The NZ Privacy Act 2020 requires data minimisation — using only the personal information necessary for a specific, lawful purpose. In AI testing, this means real customer data must be masked, anonymised, or replaced with synthetic equivalents before use. Using real personal data in test environments likely breaches Privacy Principle 4 (data collected for one purpose cannot be used for another) and Privacy Principle 5 (test environments have weaker security controls).
Q3: What is RAG and why does test data quality matter for RAG systems?
RAG (Retrieval-Augmented Generation) is an AI architecture where a language model retrieves information from a knowledge base before generating a response. Test data quality matters because the quality of RAG outputs is directly bounded by the quality of the knowledge base — outdated, incomplete, or contradictory documents produce poor retrieval results regardless of model quality. The knowledge base is a testable artefact, not background infrastructure.
Q4: What is data drift and why is it a QA concern for AI systems?
Data drift occurs when the statistical properties of live production data diverge from the data the AI model was trained or tested on, causing model performance to degrade over time without code changes. It is a QA concern because QA teams must establish baseline data profiles and shadow test sets before go-live to enable drift detection in production — after go-live, there is no baseline to compare against.
Q5: Why is NZ demographic diversity important in synthetic test data generation?
LLM-generated synthetic data defaults to the model's training distribution, which is predominantly US and UK content. Without explicit instructions, generated test data will not include Maori names, te reo phrases, Pacific Island contexts, or South Asian names at NZ census proportions. An AI system tested only on Anglo-Saxon synthetic data will perform worse on Maori and Pacific users — and this will not be discovered until go-live.
12 Interview Prep
Real questions asked in NZ QA interviews. Read the model answers, then practise your own version.
"How would you manage test data for an AI-powered customer service chatbot?"
I would start by establishing a no-real-data policy for the test environment, then work with data engineering to generate synthetic customer queries at scale — using LLMs to produce variation in phrasing, including NZ-specific demographic diversity, and deliberately generating adversarial inputs. For any RAG components, I would also audit the knowledge base for freshness, contradictions, and embedded personal data before loading it. I would document the data distribution assumptions so the team can detect drift after go-live.
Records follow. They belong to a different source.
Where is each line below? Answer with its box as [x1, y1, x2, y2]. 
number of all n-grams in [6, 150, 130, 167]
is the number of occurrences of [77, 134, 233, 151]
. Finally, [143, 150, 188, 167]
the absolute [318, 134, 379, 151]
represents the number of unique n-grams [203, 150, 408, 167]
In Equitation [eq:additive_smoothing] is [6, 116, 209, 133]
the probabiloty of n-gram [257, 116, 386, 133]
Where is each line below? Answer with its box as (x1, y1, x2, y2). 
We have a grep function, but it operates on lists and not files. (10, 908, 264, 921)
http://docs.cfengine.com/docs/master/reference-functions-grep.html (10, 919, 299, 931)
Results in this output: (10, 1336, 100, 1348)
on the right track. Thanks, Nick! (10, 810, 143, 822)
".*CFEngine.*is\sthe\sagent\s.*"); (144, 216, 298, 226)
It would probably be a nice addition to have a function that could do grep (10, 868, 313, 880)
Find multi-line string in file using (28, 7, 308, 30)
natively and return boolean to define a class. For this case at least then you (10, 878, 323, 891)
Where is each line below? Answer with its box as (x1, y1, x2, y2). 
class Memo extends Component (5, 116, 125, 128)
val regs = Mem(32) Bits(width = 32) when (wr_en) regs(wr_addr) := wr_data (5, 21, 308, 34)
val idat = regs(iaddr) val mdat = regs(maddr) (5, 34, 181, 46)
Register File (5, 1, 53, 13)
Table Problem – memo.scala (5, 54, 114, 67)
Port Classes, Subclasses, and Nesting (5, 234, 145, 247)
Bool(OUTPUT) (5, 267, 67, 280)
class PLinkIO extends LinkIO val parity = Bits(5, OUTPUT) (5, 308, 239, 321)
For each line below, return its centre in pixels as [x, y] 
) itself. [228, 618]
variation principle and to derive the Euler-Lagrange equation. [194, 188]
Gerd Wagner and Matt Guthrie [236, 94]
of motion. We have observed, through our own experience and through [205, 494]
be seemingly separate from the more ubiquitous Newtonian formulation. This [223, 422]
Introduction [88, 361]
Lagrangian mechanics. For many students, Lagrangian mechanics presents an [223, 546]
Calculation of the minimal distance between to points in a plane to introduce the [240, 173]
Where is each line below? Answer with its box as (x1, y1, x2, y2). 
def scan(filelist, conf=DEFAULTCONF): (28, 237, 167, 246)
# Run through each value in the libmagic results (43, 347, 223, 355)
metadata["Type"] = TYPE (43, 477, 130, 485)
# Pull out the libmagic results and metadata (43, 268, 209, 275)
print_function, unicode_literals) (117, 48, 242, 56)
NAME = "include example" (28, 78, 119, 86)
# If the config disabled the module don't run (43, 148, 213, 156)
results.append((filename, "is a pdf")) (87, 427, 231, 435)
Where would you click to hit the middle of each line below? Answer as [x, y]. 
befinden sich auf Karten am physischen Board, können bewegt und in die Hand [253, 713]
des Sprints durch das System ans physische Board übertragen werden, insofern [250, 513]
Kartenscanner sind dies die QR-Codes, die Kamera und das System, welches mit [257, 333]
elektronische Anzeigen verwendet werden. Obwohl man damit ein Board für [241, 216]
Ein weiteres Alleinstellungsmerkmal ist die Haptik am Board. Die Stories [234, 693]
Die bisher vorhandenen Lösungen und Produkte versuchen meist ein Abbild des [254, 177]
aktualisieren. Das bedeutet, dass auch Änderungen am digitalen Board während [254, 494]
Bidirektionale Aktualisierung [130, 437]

"What is data drift and how would you detect it in a production AI system?"
Data drift is when the real-world data the AI processes diverges from the distribution it was tested on, causing accuracy to degrade without code changes. I would detect it by creating a shadow test set — a fixed set of queries with known correct answers — before go-live, then running it periodically in production and tracking accuracy over time. I would also monitor input distributions: query topic frequency, query length, language mix, and any new data formats appearing in production that were not in the test data.
"A developer suggests using a real customer data dump to test the AI system because it is faster than generating synthetic data. How do you respond?"
I would raise two concerns. First, the NZ Privacy Act 2020 concern: customers did not consent to having their data used for AI testing purposes, and test environments have weaker access controls than production — this likely breaches Privacy Principles 4, 5, and 10. Second, the practical risk specific to AI systems: if there is a RAG component, real customer data in the knowledge base will be retrieved and surfaced verbatim in AI responses — this is an immediate, visible failure, not an abstract risk. I would offer to design a synthetic data generation prompt that produces realistic data faster than the manual overhead of sanitising a real dump.